Task statement
Locate the line that contains "Web page text". Retype it and every line after it to the end of the records, exactly, but not the pictures.

Data to process below:

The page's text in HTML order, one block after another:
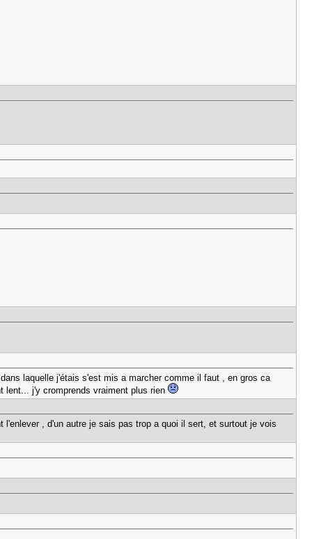
laquelle j'étais s'est mis a marcher comme il faut , en gros ca
lent... j'y cromprends vraiment plus rien
l'enlever , d'un autre je sais pas trop a quoi il sert, et surtout je vois
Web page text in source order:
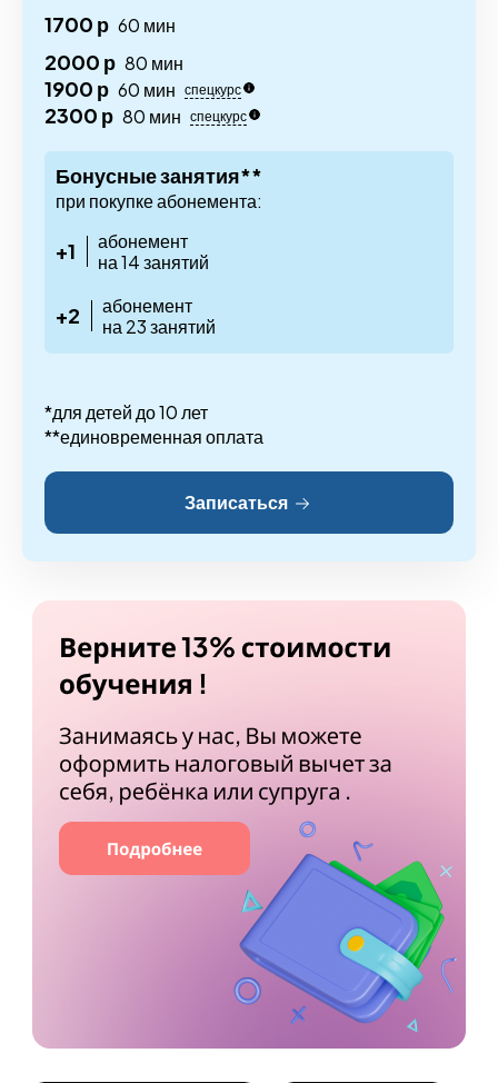
1700 р 60 мин
2000 р 80 мин
1900 р 60 мин спецкурс
2300 р 80 мин спецкурс
Бонусные занятия**
при покупке абонемента:
+1
абонемент
на 14 занятий
+2
абонемент
на 23 занятий
*для детей до 10 лет
**единовременная оплата
Записаться
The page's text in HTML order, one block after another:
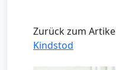
Zurück zum
Kindstod

End of Data to process.

Answer box
Web page text in source order:
1700 р 60 мин
2000 р 80 мин
1900 р 60 мин спецкурс
2300 р 80 мин спецкурс
Бонусные занятия**
при покупке абонемента:
+1
абонемент
на 14 занятий
+2
абонемент
на 23 занятий
*для детей до 10 лет
**единовременная оплата
Записаться
The page's text in HTML order, one block after another:
Zurück zum
Kindstod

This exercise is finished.